▶ _GOAL OF THE EXERCISE_
Look below for the line that has "question_language [11, 93, 78, 102]"; output exactly from it through the line that has "AES-Encryption (79, 18)", and leave the pictures out.

Data entries:
____________________

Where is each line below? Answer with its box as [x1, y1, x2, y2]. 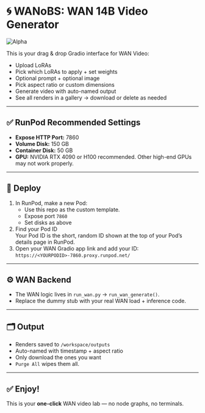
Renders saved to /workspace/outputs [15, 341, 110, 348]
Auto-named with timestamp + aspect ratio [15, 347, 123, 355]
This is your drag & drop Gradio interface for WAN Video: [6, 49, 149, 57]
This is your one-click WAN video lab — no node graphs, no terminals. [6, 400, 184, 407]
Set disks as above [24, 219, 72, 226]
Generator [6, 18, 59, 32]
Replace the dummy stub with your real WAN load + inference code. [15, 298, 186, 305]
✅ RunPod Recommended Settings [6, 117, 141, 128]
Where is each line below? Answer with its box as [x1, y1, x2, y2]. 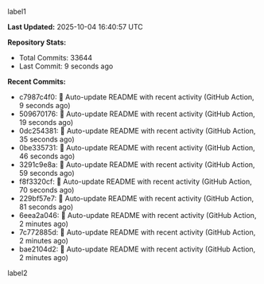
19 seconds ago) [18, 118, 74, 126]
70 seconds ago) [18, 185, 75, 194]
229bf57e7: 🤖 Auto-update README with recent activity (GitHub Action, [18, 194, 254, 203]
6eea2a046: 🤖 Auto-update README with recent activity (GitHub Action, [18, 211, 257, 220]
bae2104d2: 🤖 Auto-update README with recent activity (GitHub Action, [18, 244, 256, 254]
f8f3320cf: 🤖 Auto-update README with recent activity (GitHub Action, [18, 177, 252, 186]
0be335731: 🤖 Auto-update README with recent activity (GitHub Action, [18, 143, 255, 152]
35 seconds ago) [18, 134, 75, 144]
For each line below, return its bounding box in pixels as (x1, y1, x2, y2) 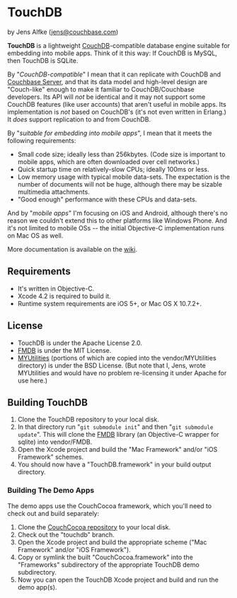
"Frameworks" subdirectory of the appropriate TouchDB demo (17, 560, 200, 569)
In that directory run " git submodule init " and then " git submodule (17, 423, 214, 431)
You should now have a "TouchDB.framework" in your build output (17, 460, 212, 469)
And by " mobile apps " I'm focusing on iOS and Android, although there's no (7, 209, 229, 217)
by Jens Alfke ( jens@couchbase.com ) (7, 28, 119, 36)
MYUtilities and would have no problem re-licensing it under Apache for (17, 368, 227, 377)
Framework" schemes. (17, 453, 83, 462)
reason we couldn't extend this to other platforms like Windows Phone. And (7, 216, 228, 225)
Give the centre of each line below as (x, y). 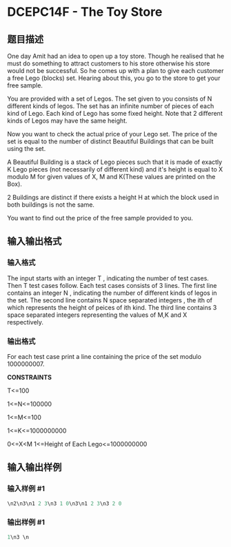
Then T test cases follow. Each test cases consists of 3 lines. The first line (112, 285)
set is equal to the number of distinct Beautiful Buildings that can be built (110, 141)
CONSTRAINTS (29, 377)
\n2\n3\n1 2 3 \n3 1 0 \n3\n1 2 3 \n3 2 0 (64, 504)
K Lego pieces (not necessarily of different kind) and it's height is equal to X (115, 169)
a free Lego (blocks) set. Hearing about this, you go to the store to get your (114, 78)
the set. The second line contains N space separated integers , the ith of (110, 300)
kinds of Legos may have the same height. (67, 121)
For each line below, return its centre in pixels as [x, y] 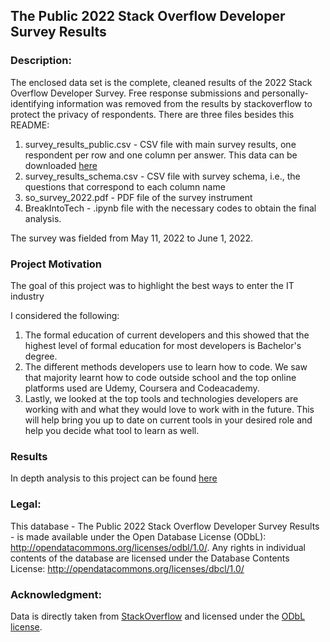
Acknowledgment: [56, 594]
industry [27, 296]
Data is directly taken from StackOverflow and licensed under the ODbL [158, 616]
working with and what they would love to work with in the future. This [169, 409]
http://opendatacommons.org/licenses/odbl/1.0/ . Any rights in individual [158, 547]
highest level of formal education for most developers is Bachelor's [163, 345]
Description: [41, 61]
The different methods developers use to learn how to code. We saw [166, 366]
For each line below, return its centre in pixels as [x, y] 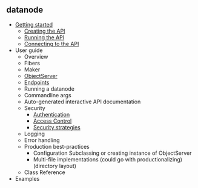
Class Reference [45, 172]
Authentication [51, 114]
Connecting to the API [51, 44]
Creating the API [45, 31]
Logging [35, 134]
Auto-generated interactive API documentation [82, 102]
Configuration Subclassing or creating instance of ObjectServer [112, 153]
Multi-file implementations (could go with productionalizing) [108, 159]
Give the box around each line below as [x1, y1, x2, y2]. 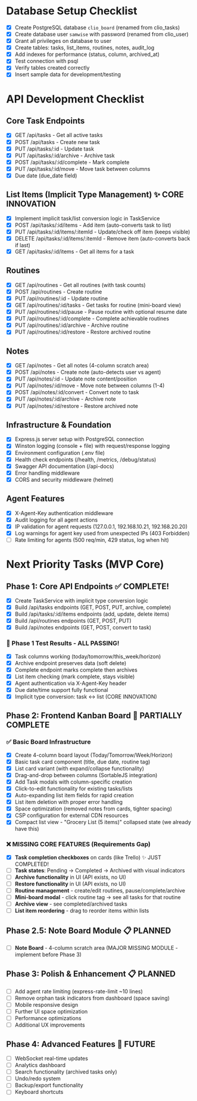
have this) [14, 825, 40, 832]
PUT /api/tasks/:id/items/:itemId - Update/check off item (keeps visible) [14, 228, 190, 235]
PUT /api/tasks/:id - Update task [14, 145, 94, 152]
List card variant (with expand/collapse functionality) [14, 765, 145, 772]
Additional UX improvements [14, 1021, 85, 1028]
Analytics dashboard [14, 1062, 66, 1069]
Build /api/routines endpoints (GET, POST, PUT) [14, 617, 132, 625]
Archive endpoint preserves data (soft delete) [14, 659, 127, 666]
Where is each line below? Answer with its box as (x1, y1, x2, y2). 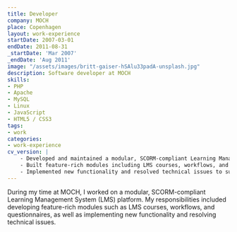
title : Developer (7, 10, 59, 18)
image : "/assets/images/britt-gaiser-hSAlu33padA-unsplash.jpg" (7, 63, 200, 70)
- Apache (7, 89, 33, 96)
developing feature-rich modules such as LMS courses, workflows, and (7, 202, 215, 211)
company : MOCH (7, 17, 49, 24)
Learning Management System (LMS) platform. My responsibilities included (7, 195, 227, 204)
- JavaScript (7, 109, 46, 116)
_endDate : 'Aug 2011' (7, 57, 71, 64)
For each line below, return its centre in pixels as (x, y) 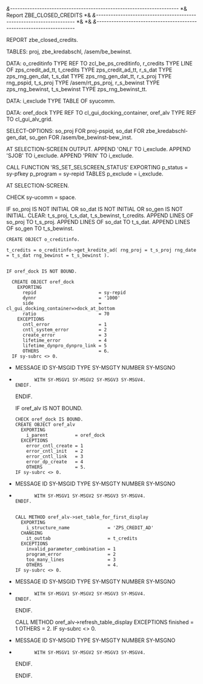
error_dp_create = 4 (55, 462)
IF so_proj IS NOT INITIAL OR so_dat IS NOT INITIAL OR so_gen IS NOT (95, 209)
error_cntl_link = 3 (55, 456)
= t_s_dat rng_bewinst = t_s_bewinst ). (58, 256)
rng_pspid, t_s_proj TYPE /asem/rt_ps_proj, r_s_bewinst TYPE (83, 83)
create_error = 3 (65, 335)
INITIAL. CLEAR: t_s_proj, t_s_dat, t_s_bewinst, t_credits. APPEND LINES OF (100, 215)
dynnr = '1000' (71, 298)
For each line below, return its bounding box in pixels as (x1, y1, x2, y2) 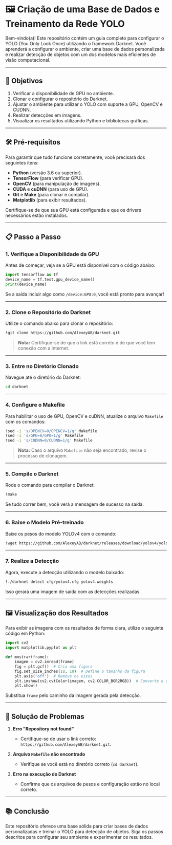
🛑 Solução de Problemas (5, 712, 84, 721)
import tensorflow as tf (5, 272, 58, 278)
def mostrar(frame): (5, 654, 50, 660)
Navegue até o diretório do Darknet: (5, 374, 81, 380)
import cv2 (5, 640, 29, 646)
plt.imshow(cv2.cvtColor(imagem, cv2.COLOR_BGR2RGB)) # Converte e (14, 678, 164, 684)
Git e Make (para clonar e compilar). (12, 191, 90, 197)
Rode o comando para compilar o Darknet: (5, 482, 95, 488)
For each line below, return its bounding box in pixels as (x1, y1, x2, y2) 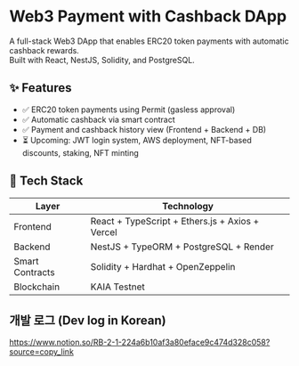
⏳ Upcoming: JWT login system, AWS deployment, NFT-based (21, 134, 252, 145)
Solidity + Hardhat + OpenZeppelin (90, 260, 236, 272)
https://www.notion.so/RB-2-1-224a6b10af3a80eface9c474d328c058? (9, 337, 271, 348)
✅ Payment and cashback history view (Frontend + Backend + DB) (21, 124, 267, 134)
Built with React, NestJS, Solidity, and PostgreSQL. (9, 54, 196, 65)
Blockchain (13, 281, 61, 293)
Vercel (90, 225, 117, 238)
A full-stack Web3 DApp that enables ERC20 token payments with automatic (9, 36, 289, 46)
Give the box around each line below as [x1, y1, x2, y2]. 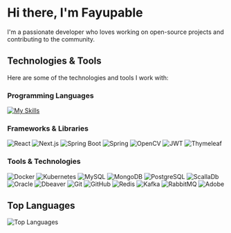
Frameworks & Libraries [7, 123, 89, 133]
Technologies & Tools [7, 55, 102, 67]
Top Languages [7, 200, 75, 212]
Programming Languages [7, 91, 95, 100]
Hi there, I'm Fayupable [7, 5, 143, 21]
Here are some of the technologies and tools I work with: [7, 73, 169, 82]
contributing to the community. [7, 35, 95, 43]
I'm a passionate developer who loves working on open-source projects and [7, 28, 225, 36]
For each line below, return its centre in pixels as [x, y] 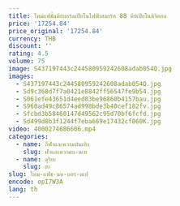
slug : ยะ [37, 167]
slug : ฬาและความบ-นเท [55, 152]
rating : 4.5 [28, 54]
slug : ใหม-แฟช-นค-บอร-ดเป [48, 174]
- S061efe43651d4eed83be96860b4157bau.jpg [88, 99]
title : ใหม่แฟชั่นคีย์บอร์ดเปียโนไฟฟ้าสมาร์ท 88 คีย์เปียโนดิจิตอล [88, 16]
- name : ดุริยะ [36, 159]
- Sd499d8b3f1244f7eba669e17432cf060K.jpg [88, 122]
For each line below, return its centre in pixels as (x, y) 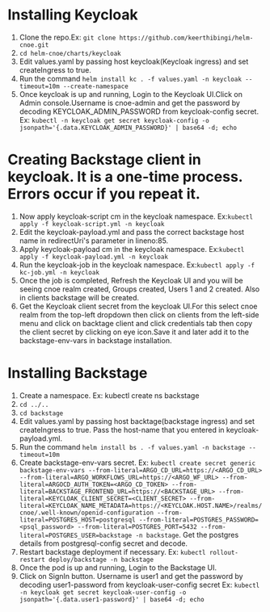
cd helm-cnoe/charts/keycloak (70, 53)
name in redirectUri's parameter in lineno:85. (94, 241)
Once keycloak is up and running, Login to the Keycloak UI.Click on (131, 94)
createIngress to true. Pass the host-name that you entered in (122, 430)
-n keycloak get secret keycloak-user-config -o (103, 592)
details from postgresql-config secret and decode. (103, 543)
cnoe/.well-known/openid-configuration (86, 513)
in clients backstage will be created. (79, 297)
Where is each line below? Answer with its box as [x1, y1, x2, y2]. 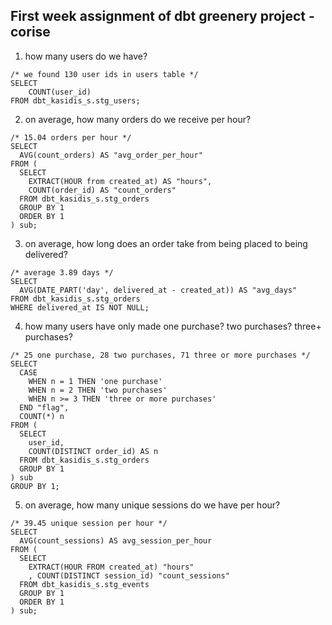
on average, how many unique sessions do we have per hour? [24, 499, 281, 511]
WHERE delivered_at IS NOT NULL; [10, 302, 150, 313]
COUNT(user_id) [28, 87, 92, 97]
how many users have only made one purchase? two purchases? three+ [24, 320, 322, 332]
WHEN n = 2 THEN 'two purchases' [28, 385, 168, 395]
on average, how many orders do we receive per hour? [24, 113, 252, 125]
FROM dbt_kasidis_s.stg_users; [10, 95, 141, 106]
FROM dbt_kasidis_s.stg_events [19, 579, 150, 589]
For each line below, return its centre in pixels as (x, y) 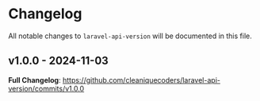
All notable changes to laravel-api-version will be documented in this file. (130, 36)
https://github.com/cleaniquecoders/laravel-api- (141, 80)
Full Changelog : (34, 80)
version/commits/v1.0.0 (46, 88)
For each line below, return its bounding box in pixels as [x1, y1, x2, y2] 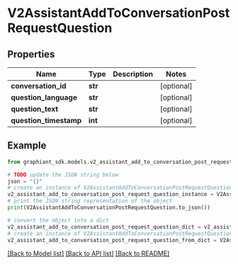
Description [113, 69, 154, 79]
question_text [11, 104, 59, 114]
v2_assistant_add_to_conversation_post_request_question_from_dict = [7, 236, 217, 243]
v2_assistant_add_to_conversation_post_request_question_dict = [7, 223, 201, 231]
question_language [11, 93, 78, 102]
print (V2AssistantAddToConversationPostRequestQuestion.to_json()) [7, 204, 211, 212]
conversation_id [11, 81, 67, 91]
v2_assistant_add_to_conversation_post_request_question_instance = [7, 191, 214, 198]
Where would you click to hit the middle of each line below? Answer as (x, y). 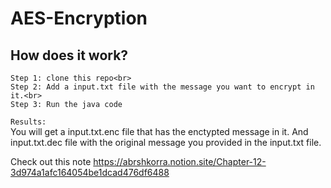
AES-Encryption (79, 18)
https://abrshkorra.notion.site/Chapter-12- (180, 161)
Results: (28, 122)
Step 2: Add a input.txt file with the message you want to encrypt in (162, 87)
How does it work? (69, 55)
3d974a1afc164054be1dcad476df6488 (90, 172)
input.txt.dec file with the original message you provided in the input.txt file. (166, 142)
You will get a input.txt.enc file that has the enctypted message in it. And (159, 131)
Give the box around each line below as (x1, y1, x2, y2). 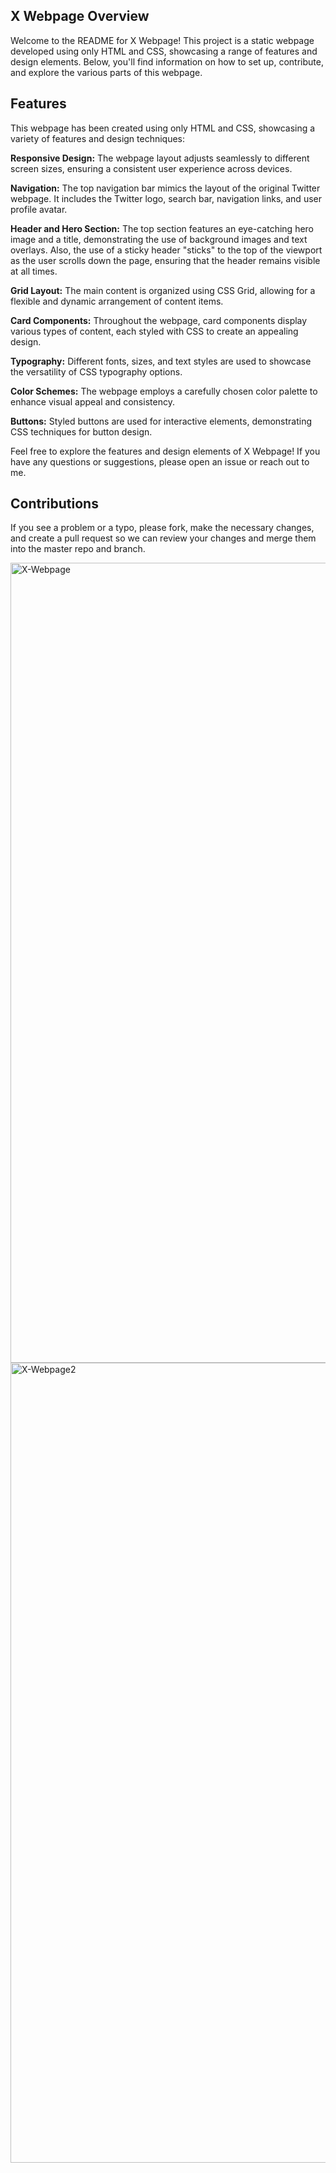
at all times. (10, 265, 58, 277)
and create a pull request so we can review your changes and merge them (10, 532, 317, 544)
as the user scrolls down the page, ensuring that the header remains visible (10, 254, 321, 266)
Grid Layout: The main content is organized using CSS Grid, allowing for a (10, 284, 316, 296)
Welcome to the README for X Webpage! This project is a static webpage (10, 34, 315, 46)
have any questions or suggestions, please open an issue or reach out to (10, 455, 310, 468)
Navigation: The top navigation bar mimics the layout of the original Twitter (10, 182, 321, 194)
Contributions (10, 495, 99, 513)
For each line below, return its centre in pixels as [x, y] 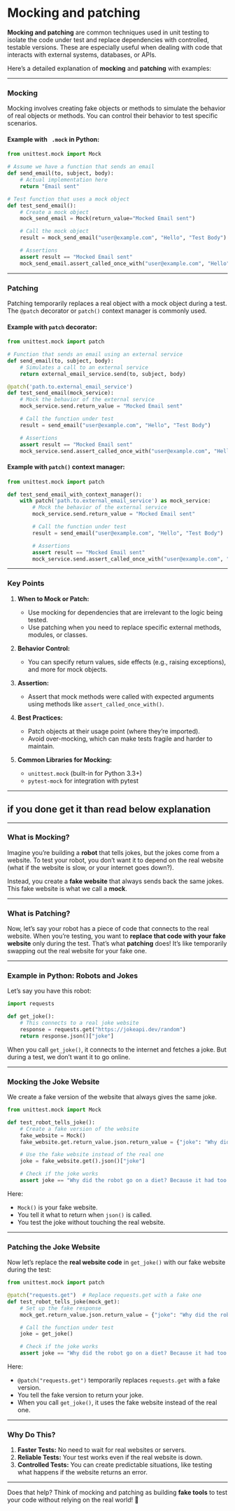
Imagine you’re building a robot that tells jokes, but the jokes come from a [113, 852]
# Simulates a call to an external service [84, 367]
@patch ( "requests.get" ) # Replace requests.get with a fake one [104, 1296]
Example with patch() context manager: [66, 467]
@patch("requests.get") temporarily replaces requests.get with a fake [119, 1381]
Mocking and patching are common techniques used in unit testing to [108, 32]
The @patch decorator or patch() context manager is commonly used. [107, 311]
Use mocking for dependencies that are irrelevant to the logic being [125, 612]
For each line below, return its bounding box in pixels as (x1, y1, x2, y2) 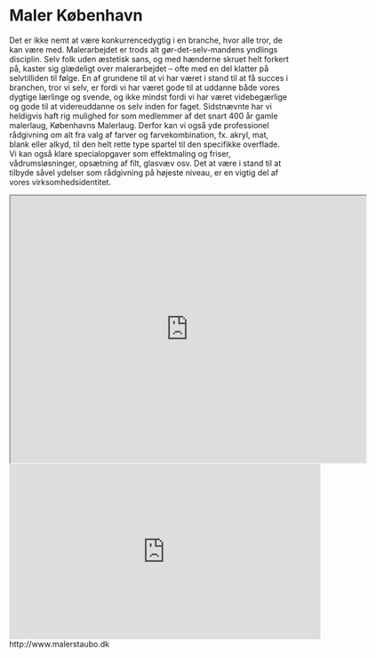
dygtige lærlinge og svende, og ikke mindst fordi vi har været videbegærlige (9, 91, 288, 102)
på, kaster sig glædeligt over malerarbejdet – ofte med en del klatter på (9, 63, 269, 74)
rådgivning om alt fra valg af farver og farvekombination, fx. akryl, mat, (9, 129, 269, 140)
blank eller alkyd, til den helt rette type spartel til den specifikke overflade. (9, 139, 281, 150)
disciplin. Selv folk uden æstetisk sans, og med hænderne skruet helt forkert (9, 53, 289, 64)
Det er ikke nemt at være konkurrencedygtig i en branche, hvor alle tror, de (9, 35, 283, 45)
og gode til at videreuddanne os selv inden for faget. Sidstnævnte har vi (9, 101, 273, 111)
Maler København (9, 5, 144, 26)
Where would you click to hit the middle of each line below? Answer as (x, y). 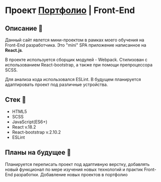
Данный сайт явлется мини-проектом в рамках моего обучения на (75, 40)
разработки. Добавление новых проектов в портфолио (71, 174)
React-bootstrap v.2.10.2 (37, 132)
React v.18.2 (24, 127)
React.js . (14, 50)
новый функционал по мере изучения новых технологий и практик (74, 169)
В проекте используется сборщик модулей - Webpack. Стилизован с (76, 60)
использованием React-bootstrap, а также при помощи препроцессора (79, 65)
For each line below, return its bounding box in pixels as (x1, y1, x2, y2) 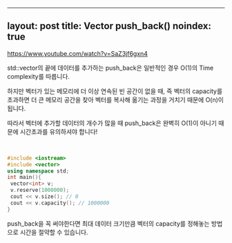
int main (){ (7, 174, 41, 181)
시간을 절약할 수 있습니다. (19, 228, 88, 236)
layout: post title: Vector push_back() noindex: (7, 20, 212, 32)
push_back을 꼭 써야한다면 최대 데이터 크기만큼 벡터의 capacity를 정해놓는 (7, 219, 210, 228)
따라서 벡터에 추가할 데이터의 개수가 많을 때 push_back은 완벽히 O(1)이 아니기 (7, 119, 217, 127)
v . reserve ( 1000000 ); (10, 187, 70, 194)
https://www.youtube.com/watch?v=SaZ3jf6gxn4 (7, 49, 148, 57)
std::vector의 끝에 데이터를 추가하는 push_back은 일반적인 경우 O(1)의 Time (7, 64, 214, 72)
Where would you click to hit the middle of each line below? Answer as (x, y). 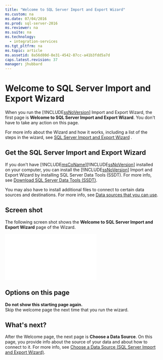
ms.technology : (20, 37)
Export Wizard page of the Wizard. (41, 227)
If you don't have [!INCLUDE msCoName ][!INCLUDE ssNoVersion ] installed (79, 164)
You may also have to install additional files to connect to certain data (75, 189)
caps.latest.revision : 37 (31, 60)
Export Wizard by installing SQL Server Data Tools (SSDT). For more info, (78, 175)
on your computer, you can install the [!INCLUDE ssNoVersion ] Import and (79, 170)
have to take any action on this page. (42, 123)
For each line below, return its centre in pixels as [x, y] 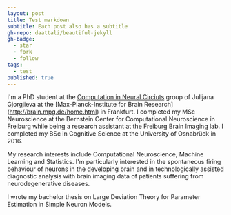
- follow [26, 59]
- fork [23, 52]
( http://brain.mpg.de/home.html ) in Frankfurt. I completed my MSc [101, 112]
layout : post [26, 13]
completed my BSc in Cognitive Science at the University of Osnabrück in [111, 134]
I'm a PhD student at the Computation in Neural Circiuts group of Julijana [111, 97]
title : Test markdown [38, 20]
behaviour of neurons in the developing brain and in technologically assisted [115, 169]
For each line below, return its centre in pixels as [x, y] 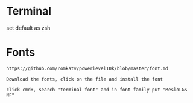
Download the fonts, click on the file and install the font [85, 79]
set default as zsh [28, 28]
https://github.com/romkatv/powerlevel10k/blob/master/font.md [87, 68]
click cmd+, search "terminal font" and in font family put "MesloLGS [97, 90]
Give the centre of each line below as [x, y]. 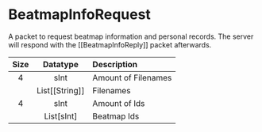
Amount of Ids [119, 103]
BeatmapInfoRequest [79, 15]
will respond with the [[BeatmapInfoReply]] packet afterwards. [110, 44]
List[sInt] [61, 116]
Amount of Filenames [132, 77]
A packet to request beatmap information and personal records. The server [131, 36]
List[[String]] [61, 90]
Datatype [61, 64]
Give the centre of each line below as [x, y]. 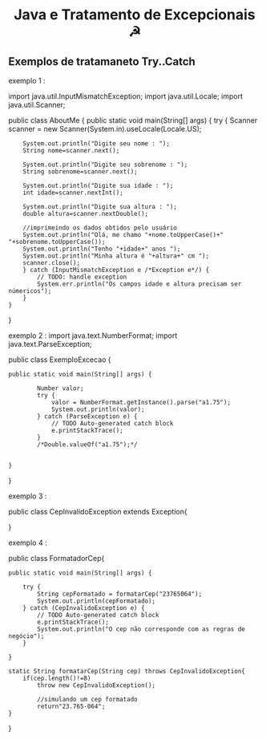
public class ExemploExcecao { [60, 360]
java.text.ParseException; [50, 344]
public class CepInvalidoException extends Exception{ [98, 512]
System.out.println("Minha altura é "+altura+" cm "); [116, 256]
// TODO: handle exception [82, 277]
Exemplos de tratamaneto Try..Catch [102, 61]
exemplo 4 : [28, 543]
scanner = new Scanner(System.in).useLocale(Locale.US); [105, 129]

____________________

▶ _EXERCISE ANSWER_
question_language [11, 93, 78, 102]
print (V2AssistantAddToConversationPostRequestQuestion.to_json()) [7, 204, 211, 212]
conversation_id [11, 81, 67, 91]
v2_assistant_add_to_conversation_post_request_question_instance = [7, 191, 214, 198]
Where would you click to hit the middle of each line below? Answer as (x, y). 
AES-Encryption (79, 18)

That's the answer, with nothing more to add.